Indicator words and their corresponding morphological forms.

Indication Words Keywords
start start, starts, started, starting
begin begin, begins, began, begun
restart restart, restarts, restarted, restarting
resume resume, resumes, resumed, resuming
initiate initiate, initiates, initiated, initiating
add add, adds, added, adding
try try, tries, tried, trying
increase increase, increases, increased, increasing
decrease decrease, decreases, decreased, decreasing
reduce reduce, reduces, reduced, reducing
lower lower, lowers, lowered, lowering
continue continue, continues, continued, continuing, continuation
take take, takes, took, taking, taken
consume consume, consumes, consumed, consuming
tolerate tolerate, tolerates, tolerated, tolerating
stop stop, stops, stopped, stopping
discontinue discontinue, discontinues, discontinued, discontinuing
hold hold, holds, held, holding
recommend recommend, recommends, recommended, recommendation
advise advise, advises, advised, advising
avoid avoid, avoids, avoided, avoiding
deny deny, denies, denied, denying
decline decline, declines, declined, declining
refuse refuse, refuses, refused, refusing, refusal
neg no, not, never

A 10-fold cross validation was performed for each experiment. The precision, recall, and F-measure were used as the measurement. The model with the best performance was then applied on the held-out testing set, and the precision, recall, and F-measure were also calculated.

Results

Comparing manual classifications on the gold standard resulted in a Cohen’s Kappa of 0.93 and the percentage agreement of 95%, which indicates that our gold standard can be considered reliable and useful to build models and evaluate classification results. A total of 1,000 annotated sentences and statements in the training data set consisted of 380 with Status C, 156 with Status D, 139 with Status S, and 325 with Status U. Among the 300 clinical notes in the testing data set, there were 112 sentences for Status C, 47 for Status D, 74 for Status S, and 67 for Status U.
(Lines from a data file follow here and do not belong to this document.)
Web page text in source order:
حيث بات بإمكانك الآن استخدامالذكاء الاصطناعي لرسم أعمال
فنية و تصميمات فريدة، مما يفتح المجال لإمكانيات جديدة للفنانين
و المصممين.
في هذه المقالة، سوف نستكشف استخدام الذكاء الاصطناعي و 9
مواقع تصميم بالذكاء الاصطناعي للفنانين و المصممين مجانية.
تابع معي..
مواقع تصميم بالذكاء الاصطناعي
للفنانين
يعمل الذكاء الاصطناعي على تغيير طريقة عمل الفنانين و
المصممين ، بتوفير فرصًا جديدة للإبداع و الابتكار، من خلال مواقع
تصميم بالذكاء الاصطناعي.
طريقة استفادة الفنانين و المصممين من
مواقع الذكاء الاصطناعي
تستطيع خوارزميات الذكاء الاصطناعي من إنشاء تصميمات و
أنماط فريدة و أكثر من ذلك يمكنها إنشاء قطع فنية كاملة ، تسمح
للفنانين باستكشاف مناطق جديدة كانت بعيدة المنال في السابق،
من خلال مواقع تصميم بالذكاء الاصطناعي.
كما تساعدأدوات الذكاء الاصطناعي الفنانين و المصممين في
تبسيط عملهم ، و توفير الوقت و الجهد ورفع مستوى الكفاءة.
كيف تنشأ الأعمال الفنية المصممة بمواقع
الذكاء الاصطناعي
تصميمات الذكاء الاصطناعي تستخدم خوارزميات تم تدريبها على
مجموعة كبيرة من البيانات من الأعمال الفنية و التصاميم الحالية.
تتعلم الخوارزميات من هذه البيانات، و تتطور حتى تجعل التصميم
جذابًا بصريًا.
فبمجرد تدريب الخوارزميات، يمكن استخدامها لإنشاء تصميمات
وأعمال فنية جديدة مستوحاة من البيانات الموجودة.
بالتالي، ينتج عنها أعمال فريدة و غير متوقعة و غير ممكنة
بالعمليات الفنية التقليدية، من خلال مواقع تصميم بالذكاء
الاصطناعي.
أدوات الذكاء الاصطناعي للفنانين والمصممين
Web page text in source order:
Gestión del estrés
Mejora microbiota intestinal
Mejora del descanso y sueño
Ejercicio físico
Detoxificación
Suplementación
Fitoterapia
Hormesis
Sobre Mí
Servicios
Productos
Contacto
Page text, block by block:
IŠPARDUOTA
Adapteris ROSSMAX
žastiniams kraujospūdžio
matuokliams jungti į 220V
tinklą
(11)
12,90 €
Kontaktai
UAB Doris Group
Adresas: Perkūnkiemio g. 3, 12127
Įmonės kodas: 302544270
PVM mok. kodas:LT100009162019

The performance of our classifiers on Type 4 model with the distance from the indication words to both sides of the supplements mentions ranging from 1 to 5 tokens were shown in Table 3. SVM outperformed than the other four classifiers even though its performance is close to that of Random Forest. The weighted F-measure increased with the distance until it reached its peak; when the distance was 4 or 5 tokens from the supplement text (weighted averaged F-measure: 0.798). We arbitrarily selected the window size of 4 tokens on both sides of the supplement text (L4 R4).

Table 3:

The weighted average of F-measure of 5 classifiers with different token distance.

Distance from the supplement mentions Classifiers
SVM Maximum Entropy Naïve Bayes Decision Tree Random Forest
L1 R1* 0.630 0.625 0.462 0.582 0.605
L2 R2 0.741 0.699 0.472 0.683 0.740
L3 R3 0.780 0.758 0.526 0.736 0.783
L4 R4 0.798 0.751 0.541 0.745 0.786
L5 R5 0.798 0.776 0.545 0.740 0.796
*

L1R1 indicates context from the 1 word on the left side to the 1 word on the right side of the supplement mention.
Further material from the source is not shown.